'''

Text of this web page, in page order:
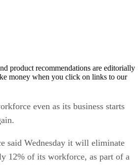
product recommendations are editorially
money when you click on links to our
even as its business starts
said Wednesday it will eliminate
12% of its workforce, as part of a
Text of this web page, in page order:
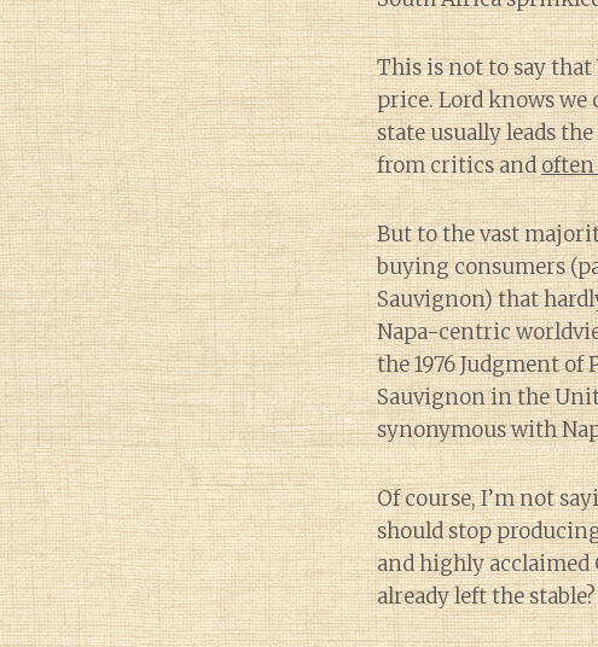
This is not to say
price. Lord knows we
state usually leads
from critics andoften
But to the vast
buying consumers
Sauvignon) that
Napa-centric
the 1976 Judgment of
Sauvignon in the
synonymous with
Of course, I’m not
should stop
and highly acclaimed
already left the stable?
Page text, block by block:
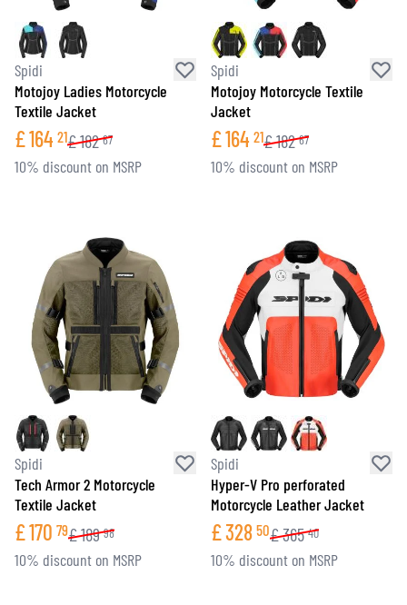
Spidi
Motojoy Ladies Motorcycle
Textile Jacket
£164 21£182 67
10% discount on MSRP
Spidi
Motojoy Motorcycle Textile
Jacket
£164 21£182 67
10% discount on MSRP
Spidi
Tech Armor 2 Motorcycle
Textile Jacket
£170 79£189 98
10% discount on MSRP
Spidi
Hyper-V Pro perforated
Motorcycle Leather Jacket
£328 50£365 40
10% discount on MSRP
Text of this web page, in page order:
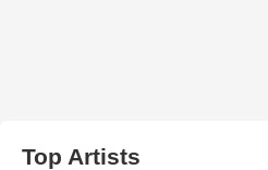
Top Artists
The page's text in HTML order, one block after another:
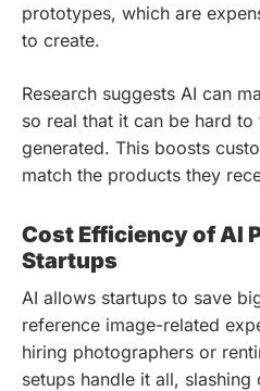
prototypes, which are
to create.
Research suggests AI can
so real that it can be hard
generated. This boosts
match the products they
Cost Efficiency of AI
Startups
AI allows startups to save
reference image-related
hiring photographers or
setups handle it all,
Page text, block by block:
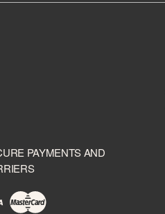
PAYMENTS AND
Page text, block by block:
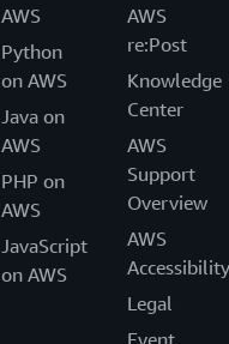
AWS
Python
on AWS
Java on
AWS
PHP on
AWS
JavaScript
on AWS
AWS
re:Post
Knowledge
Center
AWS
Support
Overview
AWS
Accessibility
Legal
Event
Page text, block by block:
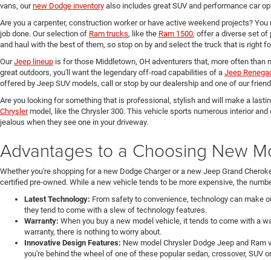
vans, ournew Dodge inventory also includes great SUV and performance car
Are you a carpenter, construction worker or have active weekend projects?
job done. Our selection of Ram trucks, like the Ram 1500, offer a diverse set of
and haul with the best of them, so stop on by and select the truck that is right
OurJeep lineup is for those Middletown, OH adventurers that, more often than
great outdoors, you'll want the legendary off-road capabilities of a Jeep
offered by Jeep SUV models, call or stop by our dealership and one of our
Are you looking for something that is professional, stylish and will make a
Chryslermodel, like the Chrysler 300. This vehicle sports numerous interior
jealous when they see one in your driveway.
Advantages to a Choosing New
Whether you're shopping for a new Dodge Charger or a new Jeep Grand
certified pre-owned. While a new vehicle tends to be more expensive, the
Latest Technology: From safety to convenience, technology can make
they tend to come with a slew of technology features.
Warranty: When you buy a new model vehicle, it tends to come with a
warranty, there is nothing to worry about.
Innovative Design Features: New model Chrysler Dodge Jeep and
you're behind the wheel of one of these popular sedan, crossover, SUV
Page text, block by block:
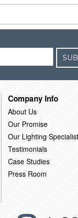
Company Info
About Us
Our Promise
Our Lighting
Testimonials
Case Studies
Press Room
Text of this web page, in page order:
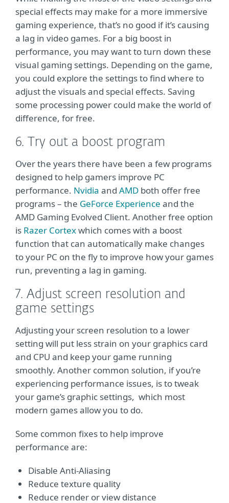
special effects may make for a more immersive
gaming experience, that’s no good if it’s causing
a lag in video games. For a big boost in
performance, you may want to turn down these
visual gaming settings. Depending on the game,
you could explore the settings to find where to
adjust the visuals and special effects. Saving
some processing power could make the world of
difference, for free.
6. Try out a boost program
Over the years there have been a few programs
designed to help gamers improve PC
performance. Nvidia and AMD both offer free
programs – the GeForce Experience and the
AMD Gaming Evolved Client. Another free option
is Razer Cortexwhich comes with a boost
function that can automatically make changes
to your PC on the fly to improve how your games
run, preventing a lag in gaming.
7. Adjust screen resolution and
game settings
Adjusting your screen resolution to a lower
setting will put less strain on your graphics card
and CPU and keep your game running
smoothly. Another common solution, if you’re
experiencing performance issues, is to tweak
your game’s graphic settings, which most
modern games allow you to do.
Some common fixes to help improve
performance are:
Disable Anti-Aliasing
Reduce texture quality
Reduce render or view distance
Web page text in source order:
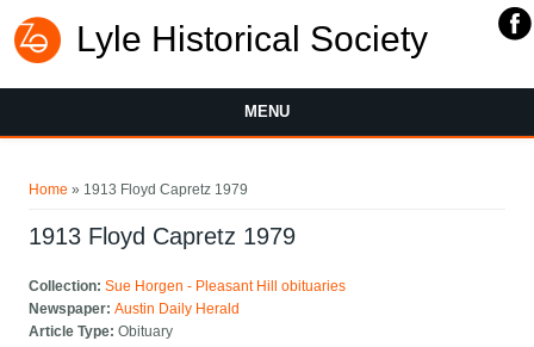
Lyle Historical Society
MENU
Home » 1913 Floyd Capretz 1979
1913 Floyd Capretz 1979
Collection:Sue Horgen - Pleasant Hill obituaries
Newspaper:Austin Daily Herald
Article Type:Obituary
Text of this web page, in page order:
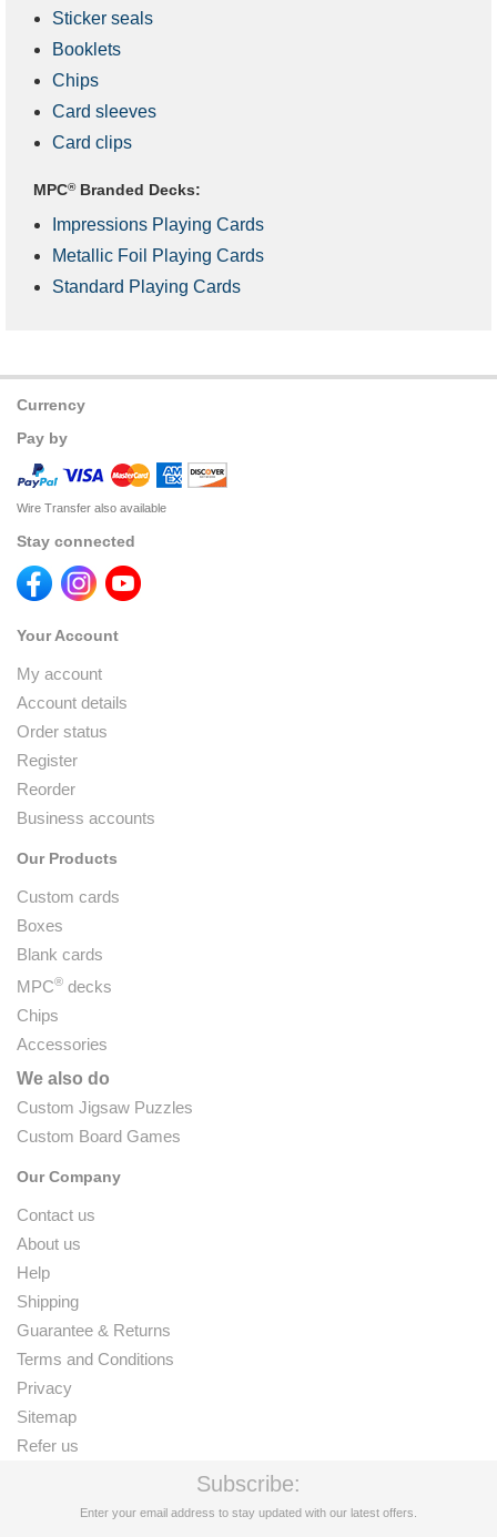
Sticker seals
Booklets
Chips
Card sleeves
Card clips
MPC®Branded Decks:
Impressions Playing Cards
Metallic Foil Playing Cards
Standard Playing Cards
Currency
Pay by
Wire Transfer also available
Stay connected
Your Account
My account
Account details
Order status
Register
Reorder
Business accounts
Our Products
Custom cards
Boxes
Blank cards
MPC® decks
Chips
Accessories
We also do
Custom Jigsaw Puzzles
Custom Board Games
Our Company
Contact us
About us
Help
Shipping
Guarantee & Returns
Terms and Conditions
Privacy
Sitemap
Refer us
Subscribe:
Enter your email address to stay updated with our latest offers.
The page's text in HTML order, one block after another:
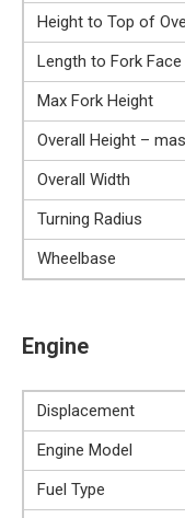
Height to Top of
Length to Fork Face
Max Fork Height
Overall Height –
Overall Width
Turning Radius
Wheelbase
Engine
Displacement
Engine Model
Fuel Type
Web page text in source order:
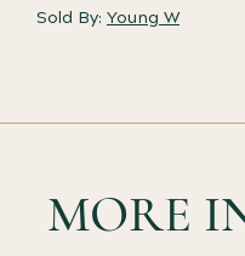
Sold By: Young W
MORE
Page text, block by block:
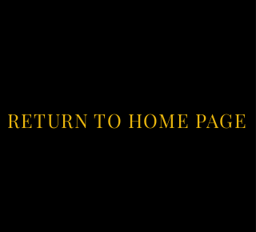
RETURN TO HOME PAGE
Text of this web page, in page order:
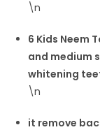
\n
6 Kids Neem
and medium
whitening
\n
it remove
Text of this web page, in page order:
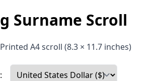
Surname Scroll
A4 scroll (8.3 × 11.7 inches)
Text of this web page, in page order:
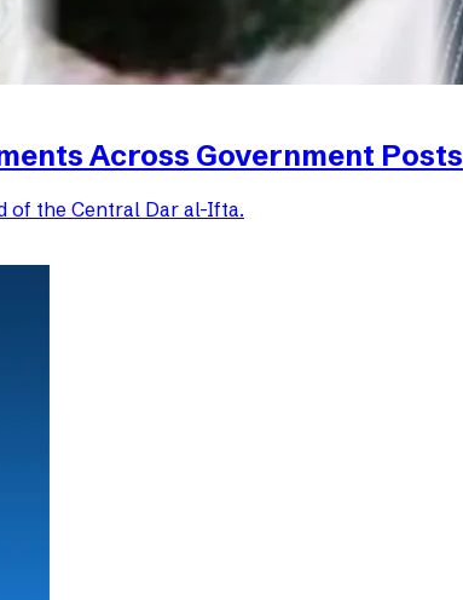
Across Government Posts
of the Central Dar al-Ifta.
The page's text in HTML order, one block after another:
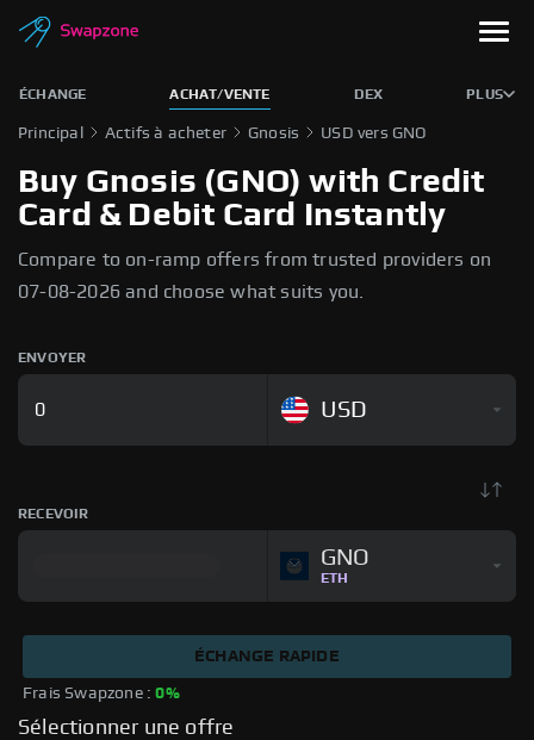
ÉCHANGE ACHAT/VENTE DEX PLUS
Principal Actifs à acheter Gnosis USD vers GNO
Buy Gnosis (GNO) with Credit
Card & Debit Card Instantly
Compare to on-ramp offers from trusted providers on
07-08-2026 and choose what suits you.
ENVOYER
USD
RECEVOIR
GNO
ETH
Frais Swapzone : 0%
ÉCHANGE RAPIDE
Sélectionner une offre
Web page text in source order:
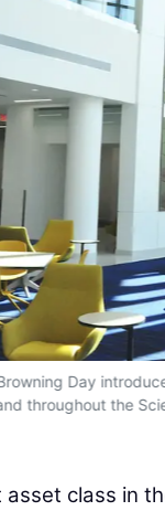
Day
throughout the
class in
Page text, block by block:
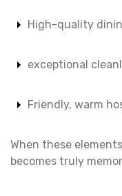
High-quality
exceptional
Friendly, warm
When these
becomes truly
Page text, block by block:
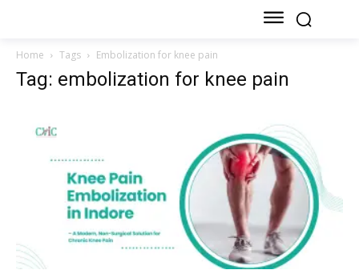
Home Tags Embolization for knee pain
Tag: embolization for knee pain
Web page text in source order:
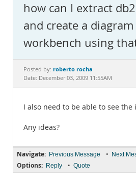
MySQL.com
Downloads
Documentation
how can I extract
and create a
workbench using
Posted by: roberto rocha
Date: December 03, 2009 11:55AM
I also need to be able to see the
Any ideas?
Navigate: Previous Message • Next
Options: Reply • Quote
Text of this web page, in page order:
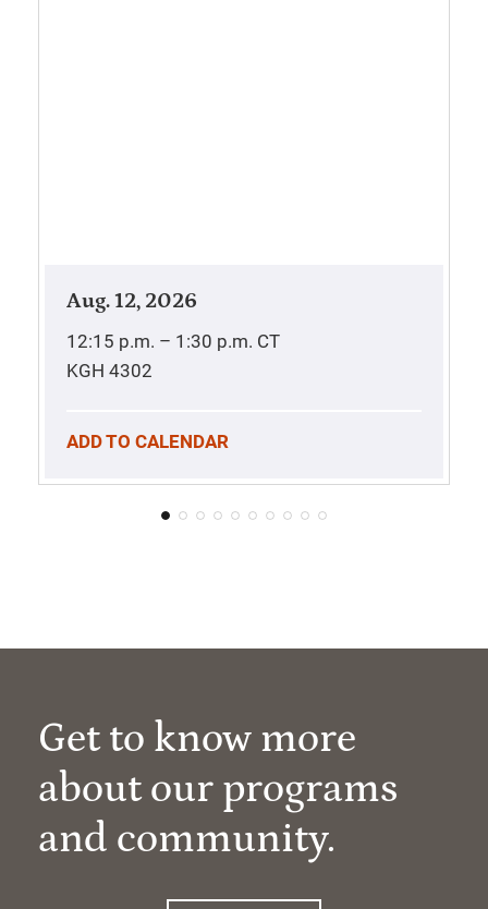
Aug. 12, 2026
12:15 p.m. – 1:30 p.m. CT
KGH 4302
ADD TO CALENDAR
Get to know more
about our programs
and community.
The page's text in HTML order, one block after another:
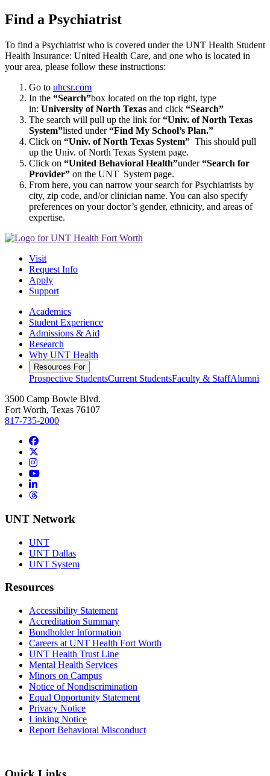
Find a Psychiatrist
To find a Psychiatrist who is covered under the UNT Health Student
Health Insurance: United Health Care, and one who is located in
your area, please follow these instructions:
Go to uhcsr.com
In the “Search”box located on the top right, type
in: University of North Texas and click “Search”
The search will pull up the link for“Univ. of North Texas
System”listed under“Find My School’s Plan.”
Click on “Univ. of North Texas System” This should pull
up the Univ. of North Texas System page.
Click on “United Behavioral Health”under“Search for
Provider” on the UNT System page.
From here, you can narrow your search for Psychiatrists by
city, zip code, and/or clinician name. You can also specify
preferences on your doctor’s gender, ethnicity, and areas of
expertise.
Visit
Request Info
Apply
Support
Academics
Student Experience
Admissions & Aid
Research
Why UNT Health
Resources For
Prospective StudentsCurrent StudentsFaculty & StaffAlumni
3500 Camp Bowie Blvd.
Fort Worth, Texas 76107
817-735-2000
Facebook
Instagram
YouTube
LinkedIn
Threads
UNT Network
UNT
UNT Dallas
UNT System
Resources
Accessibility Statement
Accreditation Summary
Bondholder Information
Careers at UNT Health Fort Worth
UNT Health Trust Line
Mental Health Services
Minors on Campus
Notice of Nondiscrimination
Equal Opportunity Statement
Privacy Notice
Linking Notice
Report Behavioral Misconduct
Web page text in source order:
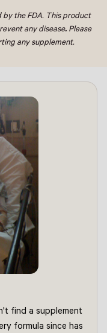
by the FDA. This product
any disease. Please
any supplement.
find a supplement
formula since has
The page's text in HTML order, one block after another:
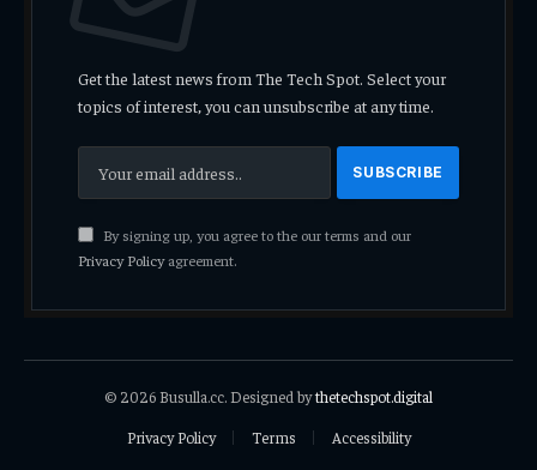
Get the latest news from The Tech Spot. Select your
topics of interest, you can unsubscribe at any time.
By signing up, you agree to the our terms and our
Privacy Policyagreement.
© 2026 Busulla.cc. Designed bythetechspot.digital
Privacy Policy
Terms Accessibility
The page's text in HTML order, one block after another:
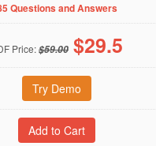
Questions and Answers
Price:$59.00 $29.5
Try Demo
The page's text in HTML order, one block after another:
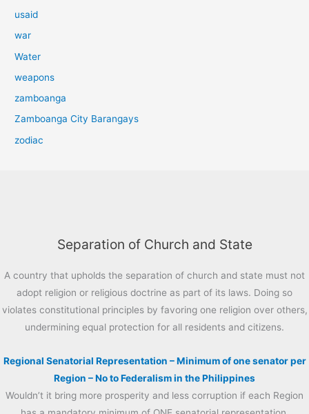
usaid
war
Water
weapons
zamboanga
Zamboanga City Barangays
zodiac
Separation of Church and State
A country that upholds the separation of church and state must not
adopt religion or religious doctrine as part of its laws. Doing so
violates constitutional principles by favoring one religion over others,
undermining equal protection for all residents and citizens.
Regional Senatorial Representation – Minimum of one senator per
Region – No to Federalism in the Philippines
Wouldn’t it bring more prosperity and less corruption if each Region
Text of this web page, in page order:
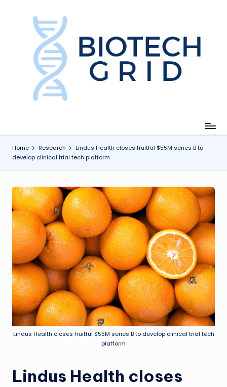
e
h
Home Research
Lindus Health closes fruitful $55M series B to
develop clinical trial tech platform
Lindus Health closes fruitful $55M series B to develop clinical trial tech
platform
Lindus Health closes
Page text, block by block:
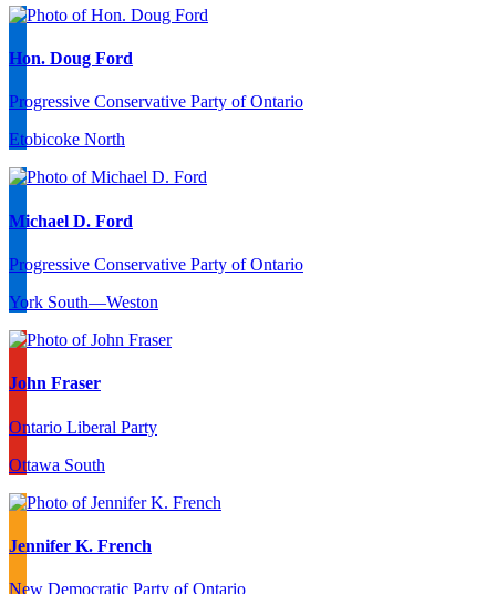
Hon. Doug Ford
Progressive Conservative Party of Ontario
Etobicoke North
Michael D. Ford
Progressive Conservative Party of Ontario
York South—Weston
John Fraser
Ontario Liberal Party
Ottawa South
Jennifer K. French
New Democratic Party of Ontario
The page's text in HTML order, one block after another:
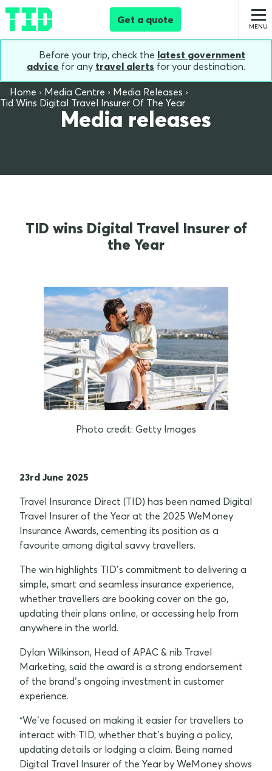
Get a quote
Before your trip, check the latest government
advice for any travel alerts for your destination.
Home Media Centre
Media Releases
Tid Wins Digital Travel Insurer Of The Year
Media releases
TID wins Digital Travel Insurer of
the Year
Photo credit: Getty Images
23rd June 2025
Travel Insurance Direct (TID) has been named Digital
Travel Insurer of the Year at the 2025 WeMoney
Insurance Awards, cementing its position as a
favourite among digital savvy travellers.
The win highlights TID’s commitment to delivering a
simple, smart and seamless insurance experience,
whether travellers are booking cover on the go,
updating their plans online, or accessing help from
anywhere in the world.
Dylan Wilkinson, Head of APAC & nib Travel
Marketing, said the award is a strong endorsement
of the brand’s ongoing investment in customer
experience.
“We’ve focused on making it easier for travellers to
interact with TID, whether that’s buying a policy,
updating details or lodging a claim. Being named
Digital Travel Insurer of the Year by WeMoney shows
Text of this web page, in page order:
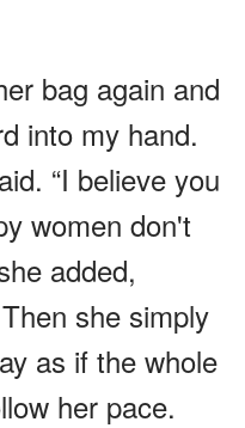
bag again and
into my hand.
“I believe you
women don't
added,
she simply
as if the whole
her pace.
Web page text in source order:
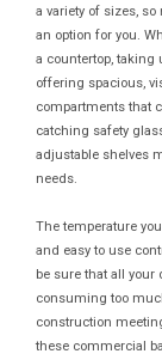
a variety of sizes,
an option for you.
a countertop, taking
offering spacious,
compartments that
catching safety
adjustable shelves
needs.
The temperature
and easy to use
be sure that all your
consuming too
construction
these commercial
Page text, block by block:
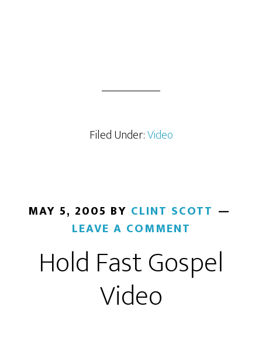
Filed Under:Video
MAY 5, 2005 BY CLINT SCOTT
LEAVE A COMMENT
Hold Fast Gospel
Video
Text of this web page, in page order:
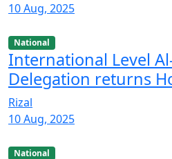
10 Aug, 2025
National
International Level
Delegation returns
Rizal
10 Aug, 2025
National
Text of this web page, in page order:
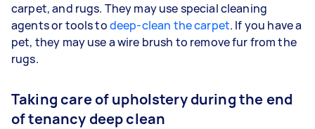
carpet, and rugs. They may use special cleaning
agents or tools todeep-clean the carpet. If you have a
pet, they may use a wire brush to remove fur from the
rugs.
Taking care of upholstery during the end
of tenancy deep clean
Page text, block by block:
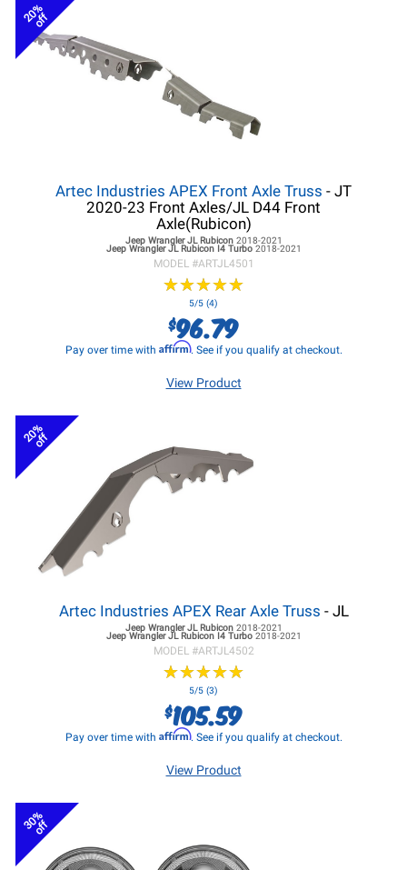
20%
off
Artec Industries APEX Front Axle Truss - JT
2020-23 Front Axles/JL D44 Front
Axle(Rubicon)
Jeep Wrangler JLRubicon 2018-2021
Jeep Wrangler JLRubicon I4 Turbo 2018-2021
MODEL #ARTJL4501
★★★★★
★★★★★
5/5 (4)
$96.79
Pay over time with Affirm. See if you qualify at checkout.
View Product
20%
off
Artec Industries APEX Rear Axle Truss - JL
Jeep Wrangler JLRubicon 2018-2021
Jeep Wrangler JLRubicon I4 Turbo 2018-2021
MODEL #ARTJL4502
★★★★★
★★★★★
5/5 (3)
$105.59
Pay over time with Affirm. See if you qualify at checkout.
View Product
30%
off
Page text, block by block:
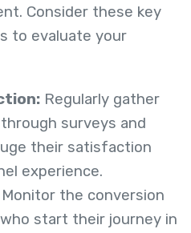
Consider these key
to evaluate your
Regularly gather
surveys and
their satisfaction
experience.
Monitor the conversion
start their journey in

'''

# TASK BRIEF:
The lines from the beginning of the listing above through the line holding "But to the vast" are to be duplicated exactly, and the pictures omitted.

# EXERCISE RESULT:
Text of this web page, in page order:
product recommendations are editorially
money when you click on links to our
even as its business starts
said Wednesday it will eliminate
12% of its workforce, as part of a
Text of this web page, in page order:
This is not to say
price. Lord knows we
state usually leads
from critics andoften
But to the vast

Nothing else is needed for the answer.